If there is a clear trend in your data, most people will be able to see it without the help of a trend line. It would just be extra information cluttering up your chart and making it more difficult to read.
If there is not a clear, statistically significant trend in your data, you shouldn't imply there is one by adding a trend line. That will just mislead your audience in the ways that we illustrated with our examples above.
If you must point out significant points or changes in the data (and you are sure they aren't just random variation), you can do so using data labels, notes, or highlights to emphasize aspects of your message.
When trend lines should be used
So, I have spent a good deal of time explaining the weaknesses of trend lines and trying to convince you to stop using them.
But are there any situations in which trend lines can be useful?
Trend lines can be a useful tool, but only in the context of a broader analysis.
Trend lines are a common addition to several types of statistical analysis including correlations and mathematical modeling. In these cases, they are used to visualize data that is expected to follow a linear trend so that you can visually evaluate how close the relationship is to linear. While this visual element is included in the analysis, it is supported by more detailed calculations to help ensure a proper interpretation of the data.

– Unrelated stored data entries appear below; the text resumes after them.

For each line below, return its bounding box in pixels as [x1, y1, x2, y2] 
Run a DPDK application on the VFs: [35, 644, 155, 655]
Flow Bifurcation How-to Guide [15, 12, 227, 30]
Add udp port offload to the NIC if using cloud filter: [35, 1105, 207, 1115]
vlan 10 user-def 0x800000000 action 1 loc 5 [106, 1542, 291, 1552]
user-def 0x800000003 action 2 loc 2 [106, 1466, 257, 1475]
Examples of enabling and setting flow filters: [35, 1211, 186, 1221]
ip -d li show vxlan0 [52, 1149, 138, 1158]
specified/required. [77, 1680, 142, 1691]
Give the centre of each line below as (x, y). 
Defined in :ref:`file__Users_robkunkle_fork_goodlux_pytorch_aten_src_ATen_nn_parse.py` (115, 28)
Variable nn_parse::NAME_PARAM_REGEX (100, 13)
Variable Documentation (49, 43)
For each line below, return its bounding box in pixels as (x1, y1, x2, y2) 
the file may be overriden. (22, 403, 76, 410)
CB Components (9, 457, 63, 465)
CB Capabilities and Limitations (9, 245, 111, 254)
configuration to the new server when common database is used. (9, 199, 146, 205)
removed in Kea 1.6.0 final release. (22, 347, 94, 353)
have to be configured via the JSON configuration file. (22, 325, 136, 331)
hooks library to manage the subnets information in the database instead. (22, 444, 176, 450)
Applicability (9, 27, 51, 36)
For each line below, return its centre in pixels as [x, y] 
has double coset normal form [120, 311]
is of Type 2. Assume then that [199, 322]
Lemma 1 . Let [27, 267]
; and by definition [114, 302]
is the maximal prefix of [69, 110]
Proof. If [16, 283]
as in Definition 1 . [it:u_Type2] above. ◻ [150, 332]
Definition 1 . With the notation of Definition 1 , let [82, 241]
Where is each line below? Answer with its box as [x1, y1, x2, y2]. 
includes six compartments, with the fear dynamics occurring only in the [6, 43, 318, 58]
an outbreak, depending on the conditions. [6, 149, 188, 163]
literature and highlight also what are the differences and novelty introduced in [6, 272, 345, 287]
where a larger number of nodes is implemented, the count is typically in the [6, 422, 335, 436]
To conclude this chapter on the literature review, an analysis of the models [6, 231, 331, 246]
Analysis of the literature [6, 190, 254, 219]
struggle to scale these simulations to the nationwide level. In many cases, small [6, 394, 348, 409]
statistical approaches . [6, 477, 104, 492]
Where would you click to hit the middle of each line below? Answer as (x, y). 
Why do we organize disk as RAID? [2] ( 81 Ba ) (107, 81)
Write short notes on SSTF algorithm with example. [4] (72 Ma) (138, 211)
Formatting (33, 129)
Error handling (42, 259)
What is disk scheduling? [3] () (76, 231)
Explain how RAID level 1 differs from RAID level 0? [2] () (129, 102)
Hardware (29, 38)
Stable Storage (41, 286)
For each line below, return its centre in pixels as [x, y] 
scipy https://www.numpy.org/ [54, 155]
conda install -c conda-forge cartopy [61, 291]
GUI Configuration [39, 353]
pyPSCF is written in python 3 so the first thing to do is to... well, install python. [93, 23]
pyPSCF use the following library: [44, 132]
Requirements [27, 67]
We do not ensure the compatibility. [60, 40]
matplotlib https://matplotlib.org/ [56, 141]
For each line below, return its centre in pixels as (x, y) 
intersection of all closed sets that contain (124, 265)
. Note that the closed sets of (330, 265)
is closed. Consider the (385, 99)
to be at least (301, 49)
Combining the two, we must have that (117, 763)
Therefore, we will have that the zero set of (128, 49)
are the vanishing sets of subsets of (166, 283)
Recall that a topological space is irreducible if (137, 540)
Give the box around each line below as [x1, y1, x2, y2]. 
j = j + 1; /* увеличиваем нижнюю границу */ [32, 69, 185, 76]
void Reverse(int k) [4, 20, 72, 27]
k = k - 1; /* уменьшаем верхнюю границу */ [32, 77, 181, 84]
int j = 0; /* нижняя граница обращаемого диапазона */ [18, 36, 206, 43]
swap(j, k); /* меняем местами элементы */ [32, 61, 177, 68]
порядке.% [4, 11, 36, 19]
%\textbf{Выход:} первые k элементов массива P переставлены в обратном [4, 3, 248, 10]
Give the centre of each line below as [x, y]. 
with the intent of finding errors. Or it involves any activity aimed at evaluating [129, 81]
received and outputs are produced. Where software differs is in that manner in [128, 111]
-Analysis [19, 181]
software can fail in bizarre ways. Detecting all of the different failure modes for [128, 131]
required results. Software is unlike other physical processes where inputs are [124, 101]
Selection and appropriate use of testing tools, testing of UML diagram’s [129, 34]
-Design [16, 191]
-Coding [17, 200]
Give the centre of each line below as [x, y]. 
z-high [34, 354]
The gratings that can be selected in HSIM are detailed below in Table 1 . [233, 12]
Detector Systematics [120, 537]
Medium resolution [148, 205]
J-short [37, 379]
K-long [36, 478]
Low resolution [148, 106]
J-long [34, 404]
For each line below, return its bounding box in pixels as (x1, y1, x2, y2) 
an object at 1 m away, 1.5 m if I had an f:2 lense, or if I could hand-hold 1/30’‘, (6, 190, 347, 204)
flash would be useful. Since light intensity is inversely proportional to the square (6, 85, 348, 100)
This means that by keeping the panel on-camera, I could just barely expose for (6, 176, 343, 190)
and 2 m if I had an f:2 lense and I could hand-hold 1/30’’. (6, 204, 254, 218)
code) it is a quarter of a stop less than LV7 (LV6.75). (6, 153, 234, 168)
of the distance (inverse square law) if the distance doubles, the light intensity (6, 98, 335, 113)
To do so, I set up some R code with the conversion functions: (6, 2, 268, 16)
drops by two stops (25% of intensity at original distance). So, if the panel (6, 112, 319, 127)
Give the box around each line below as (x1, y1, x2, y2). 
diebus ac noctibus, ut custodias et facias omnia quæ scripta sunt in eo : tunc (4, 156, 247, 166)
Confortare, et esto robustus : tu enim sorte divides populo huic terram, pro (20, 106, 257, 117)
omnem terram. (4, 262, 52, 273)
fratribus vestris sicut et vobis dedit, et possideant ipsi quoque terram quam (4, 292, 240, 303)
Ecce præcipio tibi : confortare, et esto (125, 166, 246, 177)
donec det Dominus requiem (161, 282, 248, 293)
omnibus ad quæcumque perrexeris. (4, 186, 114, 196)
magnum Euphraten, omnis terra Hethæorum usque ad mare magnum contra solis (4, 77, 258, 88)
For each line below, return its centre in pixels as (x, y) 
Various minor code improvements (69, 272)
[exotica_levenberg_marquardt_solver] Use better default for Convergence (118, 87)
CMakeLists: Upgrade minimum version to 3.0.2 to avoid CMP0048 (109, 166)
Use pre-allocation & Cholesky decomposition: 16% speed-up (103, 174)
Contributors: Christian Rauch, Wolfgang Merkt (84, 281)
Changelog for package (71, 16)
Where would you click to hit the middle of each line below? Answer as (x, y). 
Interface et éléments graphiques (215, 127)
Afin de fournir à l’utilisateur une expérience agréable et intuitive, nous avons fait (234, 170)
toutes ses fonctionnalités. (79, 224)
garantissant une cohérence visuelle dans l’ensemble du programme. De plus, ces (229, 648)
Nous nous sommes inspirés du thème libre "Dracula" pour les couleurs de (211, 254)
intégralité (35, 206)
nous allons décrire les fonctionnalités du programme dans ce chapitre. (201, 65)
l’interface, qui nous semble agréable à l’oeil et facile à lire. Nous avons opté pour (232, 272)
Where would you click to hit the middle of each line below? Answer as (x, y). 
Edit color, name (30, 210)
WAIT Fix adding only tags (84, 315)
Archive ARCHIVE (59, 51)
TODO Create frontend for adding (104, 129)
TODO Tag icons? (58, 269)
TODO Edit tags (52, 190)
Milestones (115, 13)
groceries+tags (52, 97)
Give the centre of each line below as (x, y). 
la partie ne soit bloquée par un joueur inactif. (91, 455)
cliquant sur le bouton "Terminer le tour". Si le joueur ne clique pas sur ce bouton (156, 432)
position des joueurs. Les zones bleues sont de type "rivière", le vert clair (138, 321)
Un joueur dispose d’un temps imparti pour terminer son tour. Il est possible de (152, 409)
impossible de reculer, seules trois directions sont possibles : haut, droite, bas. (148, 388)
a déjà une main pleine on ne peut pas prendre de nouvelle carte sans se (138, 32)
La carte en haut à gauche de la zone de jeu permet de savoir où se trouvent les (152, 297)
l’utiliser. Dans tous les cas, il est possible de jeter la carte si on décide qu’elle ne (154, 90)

Trend lines can also be used in forecasting situations in which a linear trend is being used to predict future values of a measure. Again, these trend lines should also be supported by additional levels of analysis, such as sensitivity or feasibility analysis, to ensure the linear trend assumption is valid and to highlight the potential error in the forecast.
Another specialized use of trend lines is in the financial analysis of stock prices over time. Even in this situation, you must know the assumptions that are being made when using this method and ensure your conclusions align with other indicators and analysis.
Relying on a trend line alone is never a good idea.